We respectfully note that at most four additional lines could fit on page 9. Our manuscript is already at 30 pages, and we are in fact constrained for space. We would have gladly used the remaining lines if it were possible to do so meaningfully.
Taken together with the placeholder on page 8, this raises concerns that the submission may represent incomplete work.
Even if the reviewer remains unconvinced by our clarification that no placeholders were used, we find it concerning that the completeness of our submission is being questioned based on four unused lines at the bottom of the final page. We respectfully but firmly disagree with any assessment of scientific completeness that hinges on such formatting minutiae, rather than the substance of the work.

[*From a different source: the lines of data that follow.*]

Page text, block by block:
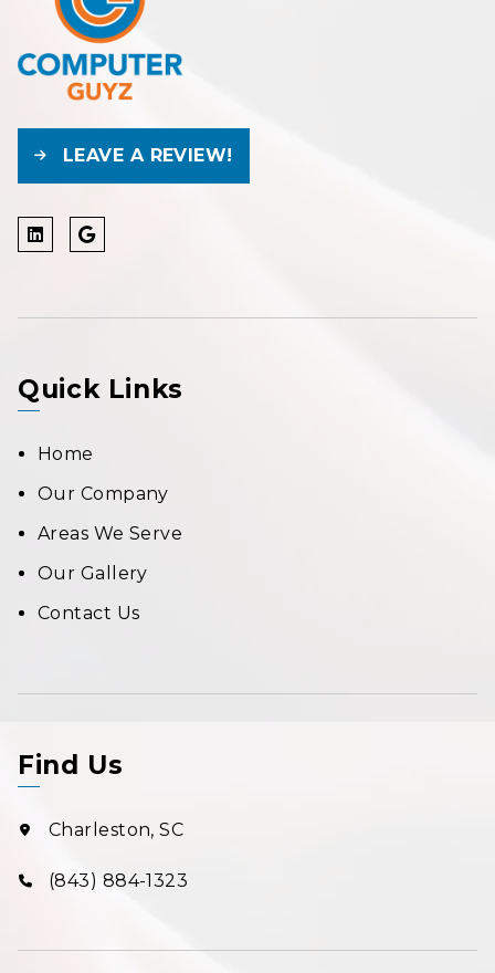
LEAVE A REVIEW!
Quick Links
Home
Our Company
Areas We Serve
Our Gallery
Contact Us
Find Us
Charleston, SC
(843) 884-1323

I disagree with the authors’ claim that a discussion and future work section suffices as a conclusion
As noted above, we were constrained by the page limit and chose to devote the final page to additional related work, discussion, and future directions, which we believed provided a meaningful and well-rounded closure to the paper. That said, we respect the reviewer’s assessment and are happy to add a concise conclusion section in our revision.
The authors did not provide reproducibility materials at submission time. ... the authors’ attempt to direct reviewers to an external GitHub link during the rebuttal contradicts point 3 of this year’s guidelines.

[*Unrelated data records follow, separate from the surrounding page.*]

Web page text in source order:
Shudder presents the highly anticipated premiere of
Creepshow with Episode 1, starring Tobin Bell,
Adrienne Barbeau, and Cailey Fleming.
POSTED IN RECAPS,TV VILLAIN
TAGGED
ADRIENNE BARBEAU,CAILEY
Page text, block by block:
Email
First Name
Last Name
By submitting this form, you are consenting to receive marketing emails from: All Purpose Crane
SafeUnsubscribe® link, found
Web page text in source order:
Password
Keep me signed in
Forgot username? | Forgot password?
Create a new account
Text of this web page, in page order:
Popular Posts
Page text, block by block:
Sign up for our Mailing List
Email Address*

We respectfully disagree with the reviewer’s characterization. In the submitted version, we provided complete details of our algorithms and hyperparameters. We also cited a public GitHub repository used for baseline implementations, as is standard when building on prior work. The reason we did not share our own repository at submission time was solely to preserve anonymity.
During the rebuttal phase, in response to the reviewer’s request, we created an anonymous GitHub repo with our implementation. To remain within the rebuttal guidelines, we did not include a direct link in our response. Instead, we made the code publicly available under a clearly identifiable name so that reviewers interested in verifying our implementation could do so at their discretion. We believe this was a good-faith effort to address the reviewer’s concern while complying with the guidelines.
I believe the paper requires a fresh round of review
We are deeply disappointed that a minor formatting issue (4 unused lines on the final page) and our good-faith effort to ensure transparency are cited as reasons for requiring another round of review. We respectfully disagree with this assessment. We believe the current manuscript is complete and fully suitable for evaluation as is. It includes detailed descriptions of our algorithms and experimental setup, along with a comprehensive appendix covering all relevant preliminaries and technical details. Minor formatting artifacts, especially those that would require only trivial revisions, should not impede an assessment of the scientific merit of our work.
Dear Reviewer J14q
I would advise you to focus on the contents of the paper rather than the formatting issues. Such issues can be easily fixed at the time of submission, and it is not appropriate to reject the paper solely by this reason. Please be constructive even if you are not positive towards this paper.
Dear Authors
Regarding the Github link, the claim of Reviewer J14q is appropriate. It is not mandatory to the reviewers to check the external link during the reviewing periods.
Thank you,
AC
This paper proposes a framework for collective counterfactual explanations, which generates group-wise counterfactuals while preserving the distribution of both perturbed and positive instances and minimizing modification costs. The approach addresses resource competition issues that arise when counterfactuals cluster in similar favorable regions. The reviewers appreciated the clear motivations, illustrative examples, and a novel characterization of resources. There was a few comments on the clarity of the paper, this could be easily fixed at the time of publication.